> Problem details
Please output the listing exactly as it stands, but omit any images.

> Extracted entries
-------
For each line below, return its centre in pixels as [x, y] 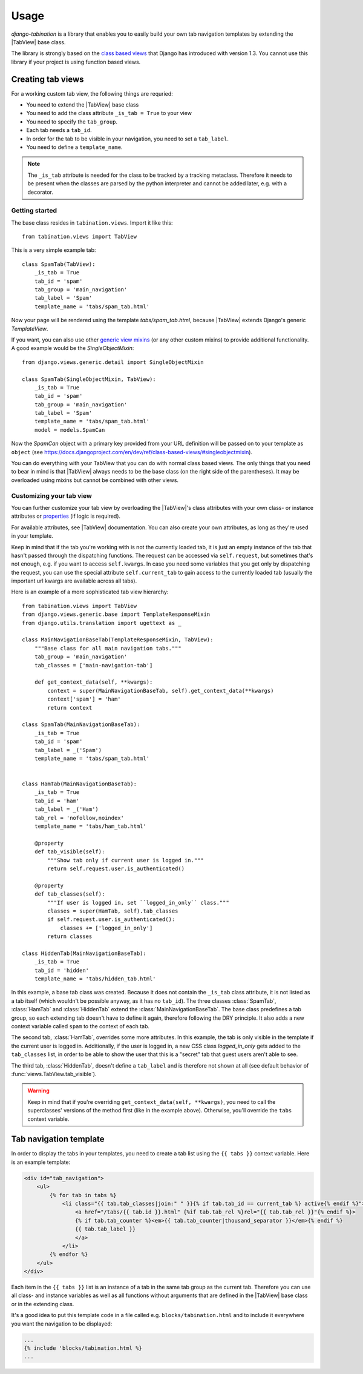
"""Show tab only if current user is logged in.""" [126, 860]
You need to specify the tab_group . [72, 122]
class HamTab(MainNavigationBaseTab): [80, 784]
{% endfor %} [69, 1254]
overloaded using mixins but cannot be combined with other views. [95, 480]
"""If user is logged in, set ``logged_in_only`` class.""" [138, 903]
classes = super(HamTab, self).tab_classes [113, 911]
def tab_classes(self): [70, 894]
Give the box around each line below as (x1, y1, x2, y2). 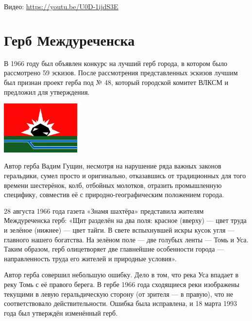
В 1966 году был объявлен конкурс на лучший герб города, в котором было (4, 58, 228, 68)
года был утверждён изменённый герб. (4, 307, 118, 318)
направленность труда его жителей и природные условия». (4, 253, 177, 263)
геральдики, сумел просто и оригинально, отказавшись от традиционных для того (4, 170, 246, 181)
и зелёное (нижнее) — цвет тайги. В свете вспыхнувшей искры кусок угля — (4, 225, 235, 235)
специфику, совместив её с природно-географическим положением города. (4, 189, 224, 200)
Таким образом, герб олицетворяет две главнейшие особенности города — (4, 244, 224, 254)
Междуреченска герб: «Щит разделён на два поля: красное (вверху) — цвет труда (4, 215, 247, 225)
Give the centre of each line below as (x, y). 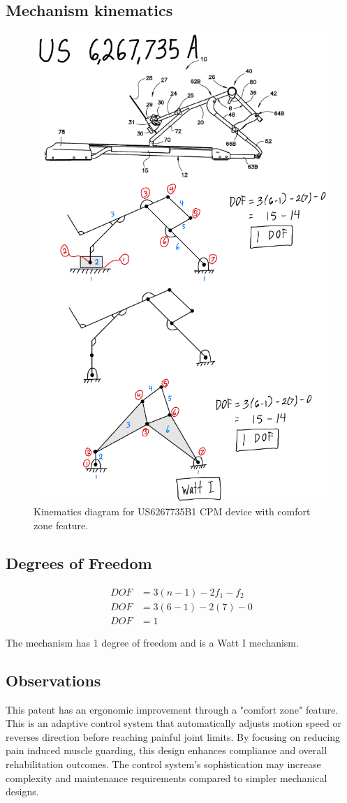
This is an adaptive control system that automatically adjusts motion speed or (173, 723)
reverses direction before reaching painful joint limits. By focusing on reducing (173, 736)
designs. (22, 791)
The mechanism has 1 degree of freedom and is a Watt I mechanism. (152, 642)
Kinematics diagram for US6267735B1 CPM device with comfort (172, 511)
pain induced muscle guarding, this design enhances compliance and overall (167, 750)
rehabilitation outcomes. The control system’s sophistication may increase (163, 764)
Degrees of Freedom (79, 562)
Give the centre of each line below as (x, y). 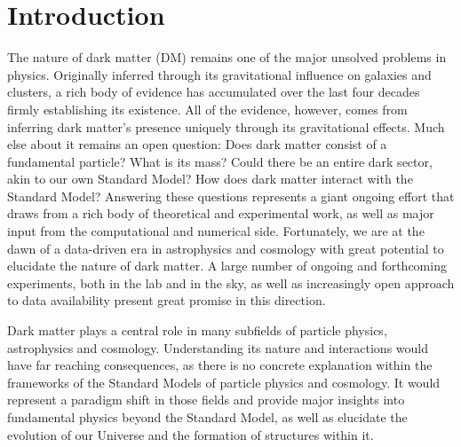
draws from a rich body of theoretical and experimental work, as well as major (221, 213)
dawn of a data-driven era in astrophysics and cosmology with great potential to (226, 248)
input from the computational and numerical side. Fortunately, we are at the (216, 231)
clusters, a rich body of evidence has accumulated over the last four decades (214, 92)
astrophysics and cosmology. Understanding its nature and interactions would (218, 347)
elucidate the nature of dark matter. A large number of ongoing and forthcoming (227, 266)
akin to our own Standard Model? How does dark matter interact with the (210, 179)
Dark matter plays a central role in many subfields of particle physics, (197, 330)
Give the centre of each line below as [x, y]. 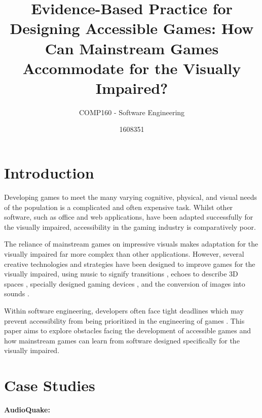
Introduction [49, 173]
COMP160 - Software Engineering [132, 112]
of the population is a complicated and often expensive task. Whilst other [119, 207]
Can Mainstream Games [132, 48]
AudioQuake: [27, 410]
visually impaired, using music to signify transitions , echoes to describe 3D [121, 274]
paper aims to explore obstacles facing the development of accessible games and [127, 330]
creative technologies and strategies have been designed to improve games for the [130, 264]
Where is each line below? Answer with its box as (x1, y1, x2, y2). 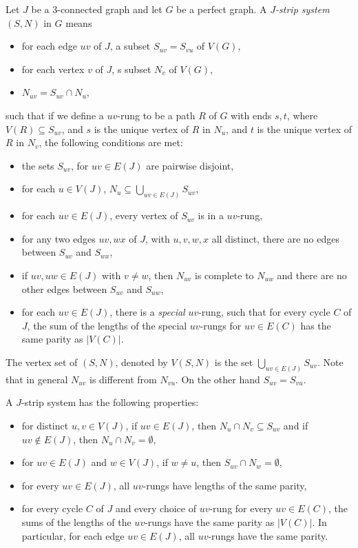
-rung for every (209, 501, 273, 516)
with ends (231, 108, 272, 122)
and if (283, 418, 308, 432)
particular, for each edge (21, 528, 125, 542)
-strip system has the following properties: (21, 395, 199, 409)
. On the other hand (175, 372, 260, 386)
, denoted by (115, 354, 168, 369)
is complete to (194, 267, 254, 282)
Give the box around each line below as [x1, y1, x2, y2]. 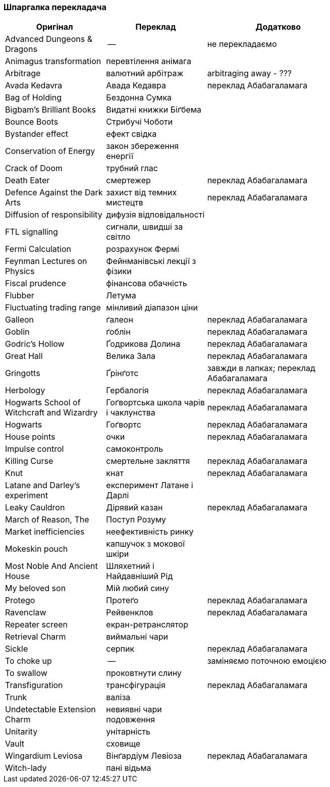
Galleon [5, 314, 34, 325]
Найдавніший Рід [106, 571, 173, 582]
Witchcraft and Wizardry [5, 407, 98, 418]
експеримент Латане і [106, 480, 193, 491]
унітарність [106, 726, 150, 737]
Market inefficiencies [5, 527, 85, 537]
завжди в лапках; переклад [207, 363, 315, 374]
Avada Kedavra [5, 80, 63, 91]
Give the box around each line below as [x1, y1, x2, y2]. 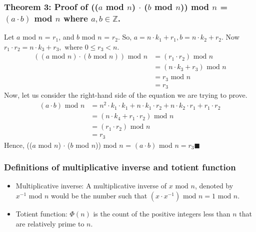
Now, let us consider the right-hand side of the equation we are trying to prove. [4, 90, 247, 100]
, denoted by [194, 180, 233, 191]
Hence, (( [4, 139, 32, 150]
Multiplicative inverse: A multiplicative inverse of [15, 180, 167, 191]
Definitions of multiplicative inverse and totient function [4, 161, 236, 173]
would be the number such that [50, 190, 147, 201]
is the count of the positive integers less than [93, 208, 230, 219]
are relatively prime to [15, 218, 84, 228]
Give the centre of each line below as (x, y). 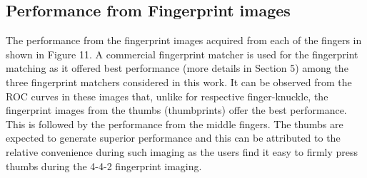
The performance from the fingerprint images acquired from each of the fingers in (184, 40)
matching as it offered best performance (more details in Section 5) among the (177, 68)
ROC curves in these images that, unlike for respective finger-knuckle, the (167, 96)
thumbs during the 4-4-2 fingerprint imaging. (104, 166)
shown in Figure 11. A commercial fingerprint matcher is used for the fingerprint (182, 54)
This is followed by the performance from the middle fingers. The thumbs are (175, 124)
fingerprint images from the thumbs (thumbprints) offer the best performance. (176, 110)
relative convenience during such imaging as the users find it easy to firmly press (182, 151)
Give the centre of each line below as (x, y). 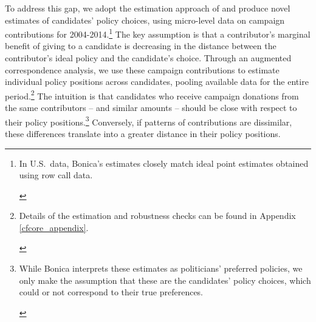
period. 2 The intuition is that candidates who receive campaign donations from (152, 95)
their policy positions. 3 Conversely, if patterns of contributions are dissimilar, (149, 121)
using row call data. (56, 175)
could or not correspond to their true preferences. (111, 292)
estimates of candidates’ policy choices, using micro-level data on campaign (145, 20)
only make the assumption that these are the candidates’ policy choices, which (165, 280)
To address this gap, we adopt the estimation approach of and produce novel (148, 8)
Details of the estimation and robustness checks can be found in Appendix (157, 216)
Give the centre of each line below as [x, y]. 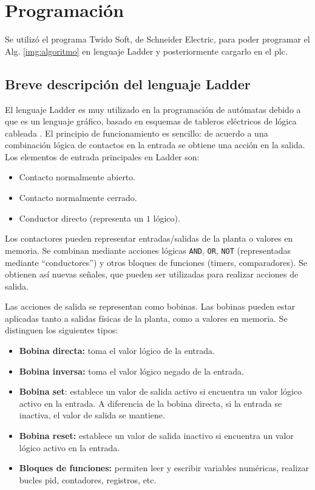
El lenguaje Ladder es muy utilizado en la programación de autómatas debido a [153, 109]
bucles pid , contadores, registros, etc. [88, 479]
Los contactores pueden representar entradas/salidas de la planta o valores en [149, 238]
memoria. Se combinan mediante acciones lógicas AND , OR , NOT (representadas [148, 250]
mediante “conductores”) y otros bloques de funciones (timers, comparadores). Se [156, 262]
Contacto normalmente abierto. [77, 177]
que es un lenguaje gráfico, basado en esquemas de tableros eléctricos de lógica [151, 121]
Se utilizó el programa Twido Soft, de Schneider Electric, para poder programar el [157, 39]
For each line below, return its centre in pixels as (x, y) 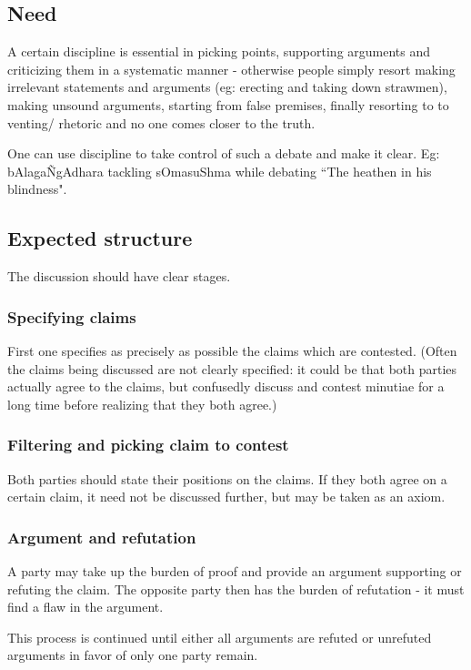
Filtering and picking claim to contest (148, 445)
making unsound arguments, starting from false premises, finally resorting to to (228, 104)
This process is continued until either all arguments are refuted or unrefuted (220, 637)
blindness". (37, 189)
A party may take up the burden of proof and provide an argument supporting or (235, 570)
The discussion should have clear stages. (119, 276)
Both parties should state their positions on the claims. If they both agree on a (227, 478)
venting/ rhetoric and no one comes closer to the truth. (161, 122)
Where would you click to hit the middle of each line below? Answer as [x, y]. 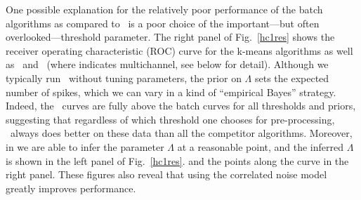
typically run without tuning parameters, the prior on [124, 78]
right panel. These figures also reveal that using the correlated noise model [166, 174]
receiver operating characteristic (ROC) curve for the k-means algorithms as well [179, 50]
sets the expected [292, 78]
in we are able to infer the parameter [85, 146]
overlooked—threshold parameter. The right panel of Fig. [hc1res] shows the [170, 37]
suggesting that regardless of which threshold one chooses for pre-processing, [170, 119]
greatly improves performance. [71, 188]
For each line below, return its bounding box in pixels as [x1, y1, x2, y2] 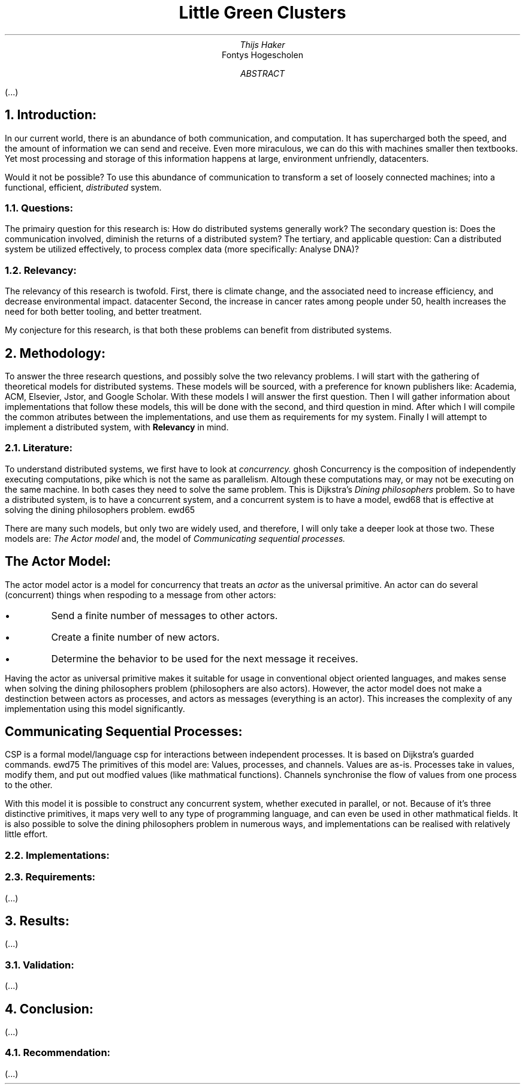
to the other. [5, 780, 53, 791]
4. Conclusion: [5, 1001, 93, 1016]
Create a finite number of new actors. [51, 631, 220, 643]
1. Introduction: [5, 107, 96, 123]
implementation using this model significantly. [5, 703, 185, 714]
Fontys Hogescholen [222, 49, 303, 60]
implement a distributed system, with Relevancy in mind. [5, 421, 229, 432]
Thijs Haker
-------
> Response below
For each line below, return its centre in pixels as [x, y] 
"""Show tab only if current user is logged in.""" [126, 860]
You need to specify the tab_group . [72, 122]
class HamTab(MainNavigationBaseTab): [80, 784]
{% endfor %} [69, 1254]
overloaded using mixins but cannot be combined with other views. [95, 480]
"""If user is logged in, set ``logged_in_only`` class.""" [138, 903]
classes = super(HamTab, self).tab_classes [113, 911]
def tab_classes(self): [70, 894]
Give the box around each line below as (x1, y1, x2, y2). 
В 1966 году был объявлен конкурс на лучший герб города, в котором было (4, 58, 228, 68)
года был утверждён изменённый герб. (4, 307, 118, 318)
направленность труда его жителей и природные условия». (4, 253, 177, 263)
геральдики, сумел просто и оригинально, отказавшись от традиционных для того (4, 170, 246, 181)
и зелёное (нижнее) — цвет тайги. В свете вспыхнувшей искры кусок угля — (4, 225, 235, 235)
специфику, совместив её с природно-географическим положением города. (4, 189, 224, 200)
Таким образом, герб олицетворяет две главнейшие особенности города — (4, 244, 224, 254)
Междуреченска герб: «Щит разделён на два поля: красное (вверху) — цвет труда (4, 215, 247, 225)
Give the centre of each line below as (x, y). 
This is an adaptive control system that automatically adjusts motion speed or (173, 723)
reverses direction before reaching painful joint limits. By focusing on reducing (173, 736)
designs. (22, 791)
The mechanism has 1 degree of freedom and is a Watt I mechanism. (152, 642)
Kinematics diagram for US6267735B1 CPM device with comfort (172, 511)
pain induced muscle guarding, this design enhances compliance and overall (167, 750)
rehabilitation outcomes. The control system’s sophistication may increase (163, 764)
Degrees of Freedom (79, 562)
Give the centre of each line below as (x, y). 
draws from a rich body of theoretical and experimental work, as well as major (221, 213)
dawn of a data-driven era in astrophysics and cosmology with great potential to (226, 248)
input from the computational and numerical side. Fortunately, we are at the (216, 231)
clusters, a rich body of evidence has accumulated over the last four decades (214, 92)
astrophysics and cosmology. Understanding its nature and interactions would (218, 347)
elucidate the nature of dark matter. A large number of ongoing and forthcoming (227, 266)
akin to our own Standard Model? How does dark matter interact with the (210, 179)
Dark matter plays a central role in many subfields of particle physics, (197, 330)
Give the centre of each line below as [x, y]. 
Introduction [49, 173]
COMP160 - Software Engineering [132, 112]
of the population is a complicated and often expensive task. Whilst other [119, 207]
Can Mainstream Games [132, 48]
AudioQuake: [27, 410]
visually impaired, using music to signify transitions , echoes to describe 3D [121, 274]
paper aims to explore obstacles facing the development of accessible games and [127, 330]
creative technologies and strategies have been designed to improve games for the [130, 264]
Where is each line below? Answer with its box as (x1, y1, x2, y2). 
-rung for every (209, 501, 273, 516)
with ends (231, 108, 272, 122)
and if (283, 418, 308, 432)
particular, for each edge (21, 528, 125, 542)
-strip system has the following properties: (21, 395, 199, 409)
. On the other hand (175, 372, 260, 386)
, denoted by (115, 354, 168, 369)
is complete to (194, 267, 254, 282)
Give the box around each line below as [x1, y1, x2, y2]. 
Galleon [5, 314, 34, 325]
Найдавніший Рід [106, 571, 173, 582]
Witchcraft and Wizardry [5, 407, 98, 418]
експеримент Латане і [106, 480, 193, 491]
унітарність [106, 726, 150, 737]
Market inefficiencies [5, 527, 85, 537]
завжди в лапках; переклад [207, 363, 315, 374]
Avada Kedavra [5, 80, 63, 91]
Give the box around each line below as [x1, y1, x2, y2]. 
Now, let us consider the right-hand side of the equation we are trying to prove. [4, 90, 247, 100]
, denoted by [194, 180, 233, 191]
Hence, (( [4, 139, 32, 150]
Multiplicative inverse: A multiplicative inverse of [15, 180, 167, 191]
Definitions of multiplicative inverse and totient function [4, 161, 236, 173]
would be the number such that [50, 190, 147, 201]
is the count of the positive integers less than [93, 208, 230, 219]
are relatively prime to [15, 218, 84, 228]
Give the centre of each line below as (x, y). 
The performance from the fingerprint images acquired from each of the fingers in (184, 40)
matching as it offered best performance (more details in Section 5) among the (177, 68)
ROC curves in these images that, unlike for respective finger-knuckle, the (167, 96)
thumbs during the 4-4-2 fingerprint imaging. (104, 166)
shown in Figure 11. A commercial fingerprint matcher is used for the fingerprint (182, 54)
This is followed by the performance from the middle fingers. The thumbs are (175, 124)
fingerprint images from the thumbs (thumbprints) offer the best performance. (176, 110)
relative convenience during such imaging as the users find it easy to firmly press (182, 151)
Give the centre of each line below as (x, y). 
period. 2 The intuition is that candidates who receive campaign donations from (152, 95)
their policy positions. 3 Conversely, if patterns of contributions are dissimilar, (149, 121)
using row call data. (56, 175)
could or not correspond to their true preferences. (111, 292)
estimates of candidates’ policy choices, using micro-level data on campaign (145, 20)
only make the assumption that these are the candidates’ policy choices, which (165, 280)
To address this gap, we adopt the estimation approach of and produce novel (148, 8)
Details of the estimation and robustness checks can be found in Appendix (157, 216)
Give the centre of each line below as [x, y]. 
El lenguaje Ladder es muy utilizado en la programación de autómatas debido a [153, 109]
bucles pid , contadores, registros, etc. [88, 479]
Los contactores pueden representar entradas/salidas de la planta o valores en [149, 238]
memoria. Se combinan mediante acciones lógicas AND , OR , NOT (representadas [148, 250]
mediante “conductores”) y otros bloques de funciones (timers, comparadores). Se [156, 262]
Contacto normalmente abierto. [77, 177]
que es un lenguaje gráfico, basado en esquemas de tableros eléctricos de lógica [151, 121]
Se utilizó el programa Twido Soft, de Schneider Electric, para poder programar el [157, 39]
For each line below, return its centre in pixels as (x, y) 
Filtering and picking claim to contest (148, 445)
making unsound arguments, starting from false premises, finally resorting to to (228, 104)
This process is continued until either all arguments are refuted or unrefuted (220, 637)
blindness". (37, 189)
A party may take up the burden of proof and provide an argument supporting or (235, 570)
The discussion should have clear stages. (119, 276)
Both parties should state their positions on the claims. If they both agree on a (227, 478)
venting/ rhetoric and no one comes closer to the truth. (161, 122)
Where would you click to hit the middle of each line below? Answer as [x, y]. 
typically run without tuning parameters, the prior on [124, 78]
right panel. These figures also reveal that using the correlated noise model [166, 174]
receiver operating characteristic (ROC) curve for the k-means algorithms as well [179, 50]
sets the expected [292, 78]
in we are able to infer the parameter [85, 146]
overlooked—threshold parameter. The right panel of Fig. [hc1res] shows the [170, 37]
suggesting that regardless of which threshold one chooses for pre-processing, [170, 119]
greatly improves performance. [71, 188]
For each line below, return its bounding box in pixels as [x1, y1, x2, y2] 
to the other. [5, 780, 53, 791]
4. Conclusion: [5, 1001, 93, 1016]
Create a finite number of new actors. [51, 631, 220, 643]
1. Introduction: [5, 107, 96, 123]
implementation using this model significantly. [5, 703, 185, 714]
Fontys Hogescholen [222, 49, 303, 60]
implement a distributed system, with Relevancy in mind. [5, 421, 229, 432]
Thijs Haker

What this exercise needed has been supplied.